# Need some help from Hilton Club - New York Owners



## GT75 (May 18, 2018)

We need some help from Hilton Club - New York Owners.    @alwysonvac  has created this table to show the various booking windows for the different HGV owners.    But we need some help from Hilton Club owners to complete the table.





Thanks


----------



## Cyberc (May 19, 2018)

From what I can read about the Hilton club - New York they have some differences compared to the “rest” of us. 

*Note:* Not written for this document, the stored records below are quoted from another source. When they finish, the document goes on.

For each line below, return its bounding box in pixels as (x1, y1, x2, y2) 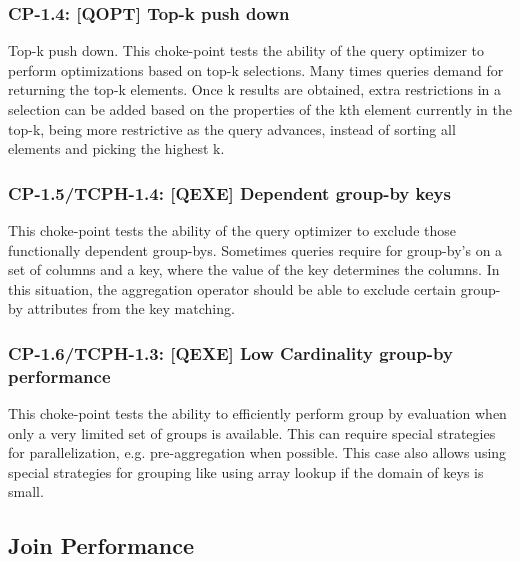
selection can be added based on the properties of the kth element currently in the (8, 99, 512, 119)
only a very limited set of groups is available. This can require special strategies (8, 422, 496, 443)
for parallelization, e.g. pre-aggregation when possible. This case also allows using (8, 442, 507, 463)
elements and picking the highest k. (8, 138, 225, 159)
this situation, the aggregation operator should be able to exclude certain (8, 278, 457, 299)
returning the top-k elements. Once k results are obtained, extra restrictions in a (8, 79, 501, 100)
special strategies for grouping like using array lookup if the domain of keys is (8, 461, 484, 482)
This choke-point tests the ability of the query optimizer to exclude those (8, 220, 456, 240)
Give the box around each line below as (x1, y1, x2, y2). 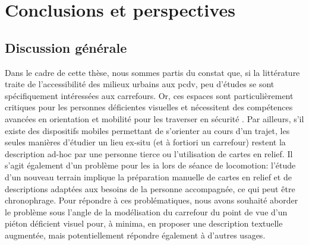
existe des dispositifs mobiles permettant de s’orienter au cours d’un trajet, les (5, 124, 290, 136)
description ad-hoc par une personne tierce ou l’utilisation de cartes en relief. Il (5, 147, 293, 160)
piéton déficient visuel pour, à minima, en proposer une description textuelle (5, 217, 283, 230)
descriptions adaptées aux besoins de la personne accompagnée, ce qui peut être (5, 182, 295, 195)
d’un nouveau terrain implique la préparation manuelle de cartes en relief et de (5, 170, 292, 183)
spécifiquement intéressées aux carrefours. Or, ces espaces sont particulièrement (5, 89, 294, 101)
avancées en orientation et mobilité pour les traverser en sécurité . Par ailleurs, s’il (5, 112, 304, 125)
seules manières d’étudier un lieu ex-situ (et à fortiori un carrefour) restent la (5, 136, 286, 148)
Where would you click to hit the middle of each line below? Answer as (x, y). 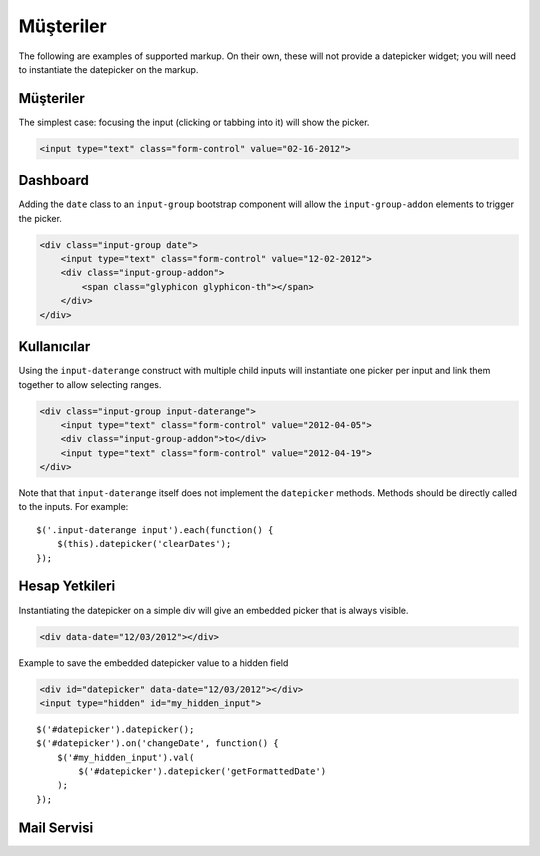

1. Home club (as it’s called) is 12-6months in advance and requires 2nt minimum. 
2. Club reservation is 6months - 1nt before checkin and requires 1nt booking only. 
3. OS is the same as most resorts 30 days - 1 day prior to checkin. 
4. Home club and club reservations may be cancelled until 5 days before checkin and if done more than once per calendar year it may incur a cancellation fee. Less than 5 days and you forfeit all points from the reservation but no cancellation fee.  
5. OS reservations may be changed or cancelled until 48 hours prior to checkin with no penalty. Less than 48 hours your forfeit the amount paid. 
6. Reservations with hgvc have the same cancellation rules as the rest of us.


----------



## Cyberc (May 21, 2018)

Anything else you need?


----------



## alwysonvac (May 21, 2018)

Cyberc said:


> Anything else you need?



For a few years (from 2010 to 2013?) both rules were available in the HGVC guide. The 2013 Guide matches your Home Club and Club Season descriptions.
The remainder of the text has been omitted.